I thought of all the times I lay in Lucas’s arms and felt strong, felt myself becoming the person I was meant to be. How could that not be good for me?
“But you don’t—”
“It’s a deal breaker, Lily,” my father said.
“Okay,” I said on a whisper, finding it painful to even breathe.
“Okay. I’ll text you after I’ve spoken—”
“Wait. Wait. I need one more thing,” I said.
“What’s that?”
“I need to see Lucas one more time.”
“Lily…”
“To break up with him in person. I have to do it in person. Anything else would be…cowardly.”
“Okay,” my father agreed, quicker than I would have guessed. “I admire you wanting to do that, Lily. And I admire your negotiating skills, young lady. We may have another Spaulding in the political arena yet.”
“I don’t think so,” I said, and he just laughed, happy that a simple phone call was getting an undesirable boyfriend out of his daughter’s life and discovering that she might be as politically savvy as himself.
Yeah, he was happy. And I was devastated.
“And Lily, I won’t be able to know for sure that you’ve stopped seeing him. There are all kinds of ways around that. I’m taking you at your word.”
I looked at Stick, and then at Jane, who had come all the way out of the bathroom. They’d been able to hear my parents’ side of the conversation in the small room. I knew that from hearing countless conversations between Jane and her mother.
“You have my word,” I said.
The phone call ended. I held my hand out to Stick for his phone, which he gave me.
It was just like that first night when Lucas had taken my phone and called his phone with it.
I did the same thing now. The noise of my phone ringing startled me, even though I’d just dialed it myself. I handed the phone back to Stick.
“Now you have my number. Call me when Lucas is out and we know for sure the charges have been dropped.” He nodded. “And don’t say anything to Lucas about what you just heard.” He opened his mouth to protest. “I need to tell him myself.”

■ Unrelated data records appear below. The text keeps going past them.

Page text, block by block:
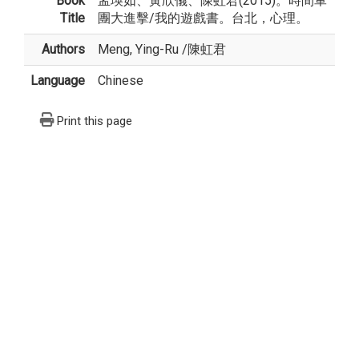
Title
團大進擊/我的遊戲書。台北，心理。
Authors Meng, Ying-Ru /陳虹君
Language Chinese
Print this page
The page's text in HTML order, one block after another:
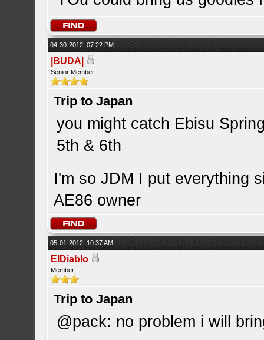
04-30-2012, 07:22 PM
|BUDA|
Senior Member
Trip to Japan
you might catch Ebisu
5th & 6th
I'm so JDM I put everything
AE86 owner
05-01-2012, 10:37 AM
ElDiablo
Member
Trip to Japan
@pack: no problem i will
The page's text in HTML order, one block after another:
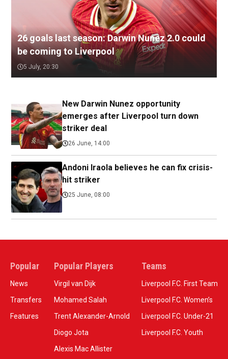
26 goals last season: Darwin Nunez 2.0 could
be coming to Liverpool
5 July, 20:30
New Darwin Nunez opportunity
emerges after Liverpool turn down
striker deal
26 June, 14:00
Andoni Iraola believes he can fix crisis-
hit striker
25 June, 08:00
Popular
News
Transfers
Features
Popular Players
Virgil van Dijk
Mohamed Salah
Trent Alexander-Arnold
Diogo Jota
Alexis Mac Allister
Teams
Liverpool F.C. First Team
Liverpool F.C. Women’s
Liverpool F.C. Under-21
Liverpool F.C. Youth
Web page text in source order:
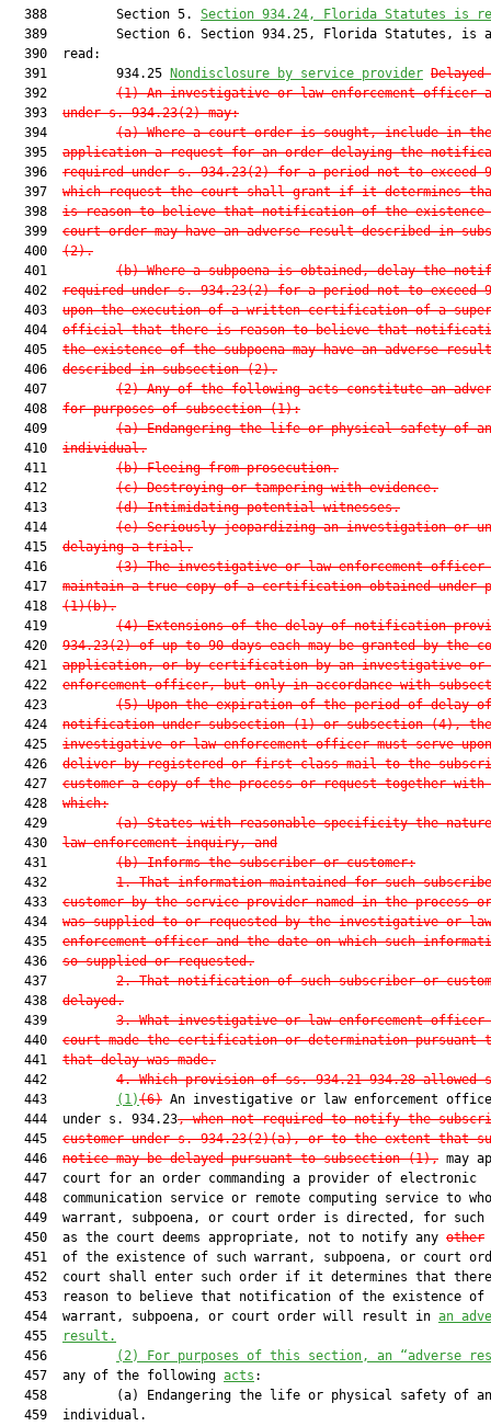
  388         Section 5.
Section 934.24, Florida Statutes is
389         Section 6. Section 934.25, Florida Statutes, is
  390  read:
  391         934.25
Nondisclosure by service provider
  392
(1) An investigative or law enforcement officer
  393
under s. 934.23(2) may:
  394
(a) Where a court order is sought, include in the
  395
application a request for an order delaying the
  396
required under s. 934.23(2) for a period not to exceed
  397
which request the court shall grant if it determines
  398
is reason to believe that notification of the existence
  399
court order may have an adverse result described in
  400
(2).
  401
(b) Where a subpoena is obtained, delay the
  402
required under s. 934.23(2) for a period not to exceed
  403
upon the execution of a written certification of a
  404
official that there is reason to believe that
  405
the existence of the subpoena may have an adverse result
  406
described in subsection (2).
  407
(2) Any of the following acts constitute an
  408
for purposes of subsection (1):
  409
(a) Endangering the life or physical safety of an
  410
individual.
  411
(b) Fleeing from prosecution.
  412
(c) Destroying or tampering with evidence.
  413
(d) Intimidating potential witnesses.
  414
(e) Seriously jeopardizing an investigation or
  415
delaying a trial.
  416
(3) The investigative or law enforcement
  417
maintain a true copy of a certification obtained under
  418
(1)(b).
  419
(4) Extensions of the delay of notification
  420
934.23(2) of up to 90 days each may be granted by the
  421
application, or by certification by an investigative or
  422
enforcement officer, but only in accordance with
  423
(5) Upon the expiration of the period of delay of
  424
notification under subsection (1) or subsection (4), the
  425
investigative or law enforcement officer must serve
  426
deliver by registered or first-class mail to the
  427
customer a copy of the process or request together with
  428
which:
  429
(a) States with reasonable specificity the
  430
law enforcement inquiry, and
  431
(b) Informs the subscriber or customer:
  432
1. That information maintained for such
  433
customer by the service provider named in the process
  434
was supplied to or requested by the investigative or law
  435
enforcement officer and the date on which such
  436
so supplied or requested.
  437
2. That notification of such subscriber or
  438
delayed.
  439
3. What investigative or law enforcement officer
  440
court made the certification or determination pursuant
  441
that delay was made.
  442
4. Which provision of ss. 934.21-934.28 allowed
  443
(1)(6) An investigative or law enforcement
  444  under s. 934.23
, when not required to notify the
  445
customer under s. 934.23(2)(a), or to the extent that
  446
notice may be delayed pursuant to subsection (1), may
  447  court for an order commanding a provider of electronic
448  communication service or remote computing service to
449  warrant, subpoena, or court order is directed, for such
  450  as the court deems appropriate, not to notify any
other
451  of the existence of such warrant, subpoena, or court
452  court shall enter such order if it determines that
453  reason to believe that notification of the existence of
  454  warrant, subpoena, or court order will result in
an
  455
result.
  456
(2)
For purposes of this section, an “adverse
  457  any of the following
acts :
  458         (a) Endangering the life or physical safety of an
  459  individual.

“He’s going to want to know why the charges were dropped.”
I waved a hand. “You can tell him I called my father and he called the DA. Just don’t tell him…the other.”

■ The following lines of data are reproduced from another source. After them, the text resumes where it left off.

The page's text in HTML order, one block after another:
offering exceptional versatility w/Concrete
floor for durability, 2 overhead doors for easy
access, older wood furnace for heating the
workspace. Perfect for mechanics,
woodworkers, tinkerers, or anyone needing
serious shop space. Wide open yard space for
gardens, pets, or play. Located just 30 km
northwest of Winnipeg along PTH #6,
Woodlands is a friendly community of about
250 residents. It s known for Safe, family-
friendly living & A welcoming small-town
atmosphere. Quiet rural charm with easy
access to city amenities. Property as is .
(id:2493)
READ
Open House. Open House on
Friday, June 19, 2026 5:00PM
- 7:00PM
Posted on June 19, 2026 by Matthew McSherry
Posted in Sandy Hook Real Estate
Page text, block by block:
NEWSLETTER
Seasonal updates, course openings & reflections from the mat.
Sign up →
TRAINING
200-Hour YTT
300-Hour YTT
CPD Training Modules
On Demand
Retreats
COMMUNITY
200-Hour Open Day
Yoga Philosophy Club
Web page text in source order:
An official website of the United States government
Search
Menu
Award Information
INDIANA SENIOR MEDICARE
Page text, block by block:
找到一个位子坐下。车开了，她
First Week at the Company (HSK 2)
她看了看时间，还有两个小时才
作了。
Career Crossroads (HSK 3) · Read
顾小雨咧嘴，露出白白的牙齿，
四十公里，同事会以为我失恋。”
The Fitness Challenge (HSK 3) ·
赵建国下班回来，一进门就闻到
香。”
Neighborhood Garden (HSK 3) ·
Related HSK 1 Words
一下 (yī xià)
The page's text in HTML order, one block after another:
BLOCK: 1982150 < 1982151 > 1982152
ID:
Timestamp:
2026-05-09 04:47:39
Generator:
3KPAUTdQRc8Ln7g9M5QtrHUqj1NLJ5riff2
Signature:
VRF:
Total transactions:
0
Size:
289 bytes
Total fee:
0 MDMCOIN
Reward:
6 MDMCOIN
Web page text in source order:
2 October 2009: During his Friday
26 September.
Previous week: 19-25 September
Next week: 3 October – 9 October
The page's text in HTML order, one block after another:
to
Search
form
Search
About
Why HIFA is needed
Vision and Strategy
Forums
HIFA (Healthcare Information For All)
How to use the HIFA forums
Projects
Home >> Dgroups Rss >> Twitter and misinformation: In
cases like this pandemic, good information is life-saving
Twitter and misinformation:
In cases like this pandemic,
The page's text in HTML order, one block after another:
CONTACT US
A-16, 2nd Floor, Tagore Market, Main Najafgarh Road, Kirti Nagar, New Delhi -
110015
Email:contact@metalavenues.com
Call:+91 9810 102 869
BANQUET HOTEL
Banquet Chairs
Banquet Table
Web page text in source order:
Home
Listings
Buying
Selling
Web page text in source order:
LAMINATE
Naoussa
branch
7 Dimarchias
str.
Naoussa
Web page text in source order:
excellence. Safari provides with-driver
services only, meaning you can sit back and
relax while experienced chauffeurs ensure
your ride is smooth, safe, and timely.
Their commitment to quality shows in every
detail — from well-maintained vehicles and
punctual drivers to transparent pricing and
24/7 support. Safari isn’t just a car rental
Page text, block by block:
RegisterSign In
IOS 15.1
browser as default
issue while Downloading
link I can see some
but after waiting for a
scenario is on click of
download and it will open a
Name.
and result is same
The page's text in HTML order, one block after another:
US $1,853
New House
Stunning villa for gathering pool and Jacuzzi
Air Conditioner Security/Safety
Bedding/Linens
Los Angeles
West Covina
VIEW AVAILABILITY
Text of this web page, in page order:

He nodded, and placed a hand awkwardly on my shoulder. “That was well done, Lily, really.”
“Yay, me,” I said with absolutely no emotion. My feelings were going into shut-down mode, I could tell. Self-preservation. “If it’s not cleared up by morning and Lucas isn’t home by the time Mrs. Jankowski wakes up, call me and I’ll go over there.”
He nodded. “Got it.” He squeezed my shoulder. “Nothing Basic about what you just did,” he whispered in my ear, then kissed me on the cheek.
He nodded at Jane as he left. She nodded back, their claws for each other subsiding for the moment.
I went to my bed and sat on the edge. Jane dropped the bag she’d packed and came to sit beside me.
“You know you can totally still see him. Just do it on the sly, like your dad said.”
I shook my head. “No, I can’t. I gave my word.”
She put her arm around me and pulled me close to her side.
“I know you can’t,” she whispered as I turned into her and started crying.